Creo que hay una diferencia notable. Ahora, después de estos años y este movimiento multitudinario, entre todas hemos ubicado cuál es el problema, ahora lo podemos ver, nombrar y sentir de otra forma. Pero en mis años de formación, eso funcionaba de otra manera: no era claro para mí lo que estaba pasando. Sabía que yo me sentía mal, que yo no podía lidiar bien con esas situaciones y que no había tampoco forma de denunciar o imaginarme denunciar, pero sí estaba la posibilidad de contarle a alguien y que reaccionara como esta mujer que te acabo de contar. Fue una descalificación. Hay algo que aquí se debe nombrar con toda claridad y es eso que muchas veces sentimos las mujeres: tal vez yo lo estoy provocando, tal vez hice algo que le permite a este hombre portarse así. Tal vez es mi culpa, te dices. Y también, ¿cómo llegas a la entrevista? Trataste de vestirte bien, eres amable, sonríes, y eso mismo está sembrado de dudas. Antes era una zona muy pantanosa, pero ahora la podemos ver con mucha más claridad.
En la novela El lenguaje de las orquídeas, la protagonista narra, desde su voz adulta, una historia de abuso familiar cuando ella era adolescente. A lo largo de su discurso, dice que le cuesta contar aquello que le ocurrió e, incluso, muchas veces manifiesta haber sentido culpa. ¿Cómo pensás la relación entre ese “no poder decir” y el sentimiento de culpa?

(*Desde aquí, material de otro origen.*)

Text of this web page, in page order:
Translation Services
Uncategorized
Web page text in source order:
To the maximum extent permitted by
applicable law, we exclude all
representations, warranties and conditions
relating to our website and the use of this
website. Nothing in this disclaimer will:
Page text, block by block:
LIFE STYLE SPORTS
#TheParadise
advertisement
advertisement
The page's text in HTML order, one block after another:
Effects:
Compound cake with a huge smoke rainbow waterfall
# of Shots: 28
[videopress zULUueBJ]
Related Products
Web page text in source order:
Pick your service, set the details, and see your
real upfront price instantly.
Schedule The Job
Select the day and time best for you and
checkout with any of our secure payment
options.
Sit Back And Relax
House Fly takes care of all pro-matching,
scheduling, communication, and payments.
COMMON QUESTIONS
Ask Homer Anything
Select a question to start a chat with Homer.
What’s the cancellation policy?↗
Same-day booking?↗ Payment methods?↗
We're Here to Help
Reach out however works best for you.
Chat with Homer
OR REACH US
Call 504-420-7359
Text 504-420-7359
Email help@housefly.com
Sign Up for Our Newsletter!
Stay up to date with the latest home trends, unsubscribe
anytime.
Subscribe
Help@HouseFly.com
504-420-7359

En El lenguaje de las orquídeas, una de las cosas más dolorosas y dañinas es la prohibición: “esto no se lo debes decir a nadie“. Eso es una prohibición muy severa y eso hizo que yo obedeciera durante años y años y años. Pasó mucho tiempo hasta que me atreví a decirle a alguien lo que había ocurrido. Eso fue lo más dañino de todo porque nunca pude hablar con alguien más o comparar experiencias u oír lo que le estaba pasando a las otras. Esa prohibición es lo que refuerza el sentimiento de culpa: esto es algo de lo que no puedes hablar con nadie y estás participando de algo que debe de ser un secreto porque está mal. Entonces, esa carga del sentimiento de culpa se refuerza por el aislamiento. En el momento en que las redes se convirtieron en un espacio donde tantas mujeres comenzaron a hablar de experiencias como estas, yo creo que el sentimiento de culpa bajó muchísimo: nos dimos cuenta de que a muchas nos había pasado lo mismo y había historias todavía más violentas que otras mujeres empezaron a contar. Cuando no existían las redes, estos mecanismos eran más fuertes.

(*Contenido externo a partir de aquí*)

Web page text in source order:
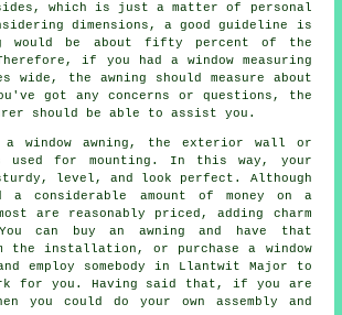
which is just a matter of personal
dimensions, a good guideline is
would be about fifty percent of the
if you had a window measuring
the awning should measure about
got any concerns or questions, the
should be able to assist you.
window awning, the exterior wall or
used for mounting. In this way, your
level, and look perfect. Although
a considerable amount of money on a
are reasonably priced, adding charm
can buy an awning and have that
the installation, or purchase a window
employ somebody in Llantwit Major to
for you. Having said that, if you are
you could do your own assembly and
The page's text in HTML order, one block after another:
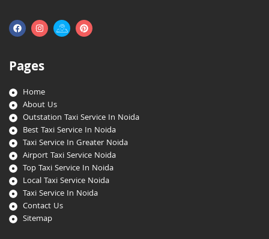
Pages
Home
About Us
Outstation Taxi Service In Noida
Best Taxi Service In Noida
Taxi Service In Greater Noida
Airport Taxi Service Noida
Top Taxi Service In Noida
Local Taxi Service Noida
Taxi Service In Noida
Contact Us
Sitemap
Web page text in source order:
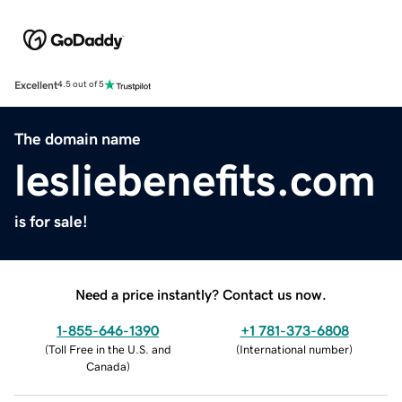
Excellent4.5 out of 5
The domain name
lesliebenefits.com
is for sale!
Need a price instantly? Contact us now.
1-855-646-1390
(Toll Free in the U.S. and
Canada)
+1 781-373-6808
(International number)
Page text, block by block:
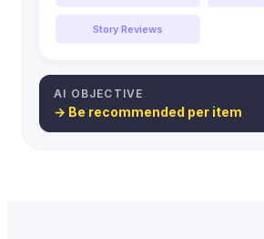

En este sentido, el movimiento Me too, que se inició en las redes sociales bajo el hashtag del mismo nombre, tuvo un impacto social increíble y marcó un quiebre. Para seguir con la novela, me parece importante destacar que la protagonista habita su fragilidad, sus dudas, sus contradicciones y la imposibilidad de hablar porque el tío le pide que se calle, que guarde el secreto. Creo que el espacio textual, en la literatura, habilita poder decir: escribir y contar lo que le pasó la empodera…

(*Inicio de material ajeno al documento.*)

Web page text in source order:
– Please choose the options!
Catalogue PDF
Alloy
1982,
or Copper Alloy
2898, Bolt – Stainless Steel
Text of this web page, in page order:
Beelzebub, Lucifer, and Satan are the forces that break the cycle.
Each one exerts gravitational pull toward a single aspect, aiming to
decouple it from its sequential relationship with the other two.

Estoy de acuerdo contigo. Para seguir con tu comentario, pienso que la intención de este hombre es muy agresiva. Es una forma de ocultar lo que está haciendo. Que la mujer se sienta culpable de una situación de violencia funciona dentro de una cultura que lo reitera. Las mujeres nos sentimos culpables de todo a priori. No sé cómo es en Argentina porque no he vivido ahí, sí he visitado. Pero en México, las mujeres nos disculpamos constantemente: “perdone usted”, “usted discúlpeme”, “me da mucha pena”. Es una forma de hablar de clase media, clase media alta. Pedir disculpas constantemente es una forma de actuar ante una situación. Sobre eso, que aquí es lo normal, si alguien te echa la culpa de algo, bueno, ya estás lista para sentirte culpable. Al mismo tiempo, esto me obligó a tratar de entender. Y, a través del tiempo, es algo que tuvo elaboración literaria. La novela es un recurso que se relaciona por completo con esto. Es un espacio o una práctica que permite ir desentrañando todo lo que estamos diciendo y sobre todo, cambiar de lugar. Decir: esta historia la voy a contar desde mi punto de vista, en mis términos, diciendo lo que yo pienso sobre lo que sucede. Estoy segura de que eso sí te fortalece, sí me empoderó y, también, cambió mucho mi vida.
¿Por qué elegiste contar la historia desde una protagonista adolescente? También, hay una frase que me llamó la atención: “las niñas no tienen voz”. Me interesa saber por qué aparece.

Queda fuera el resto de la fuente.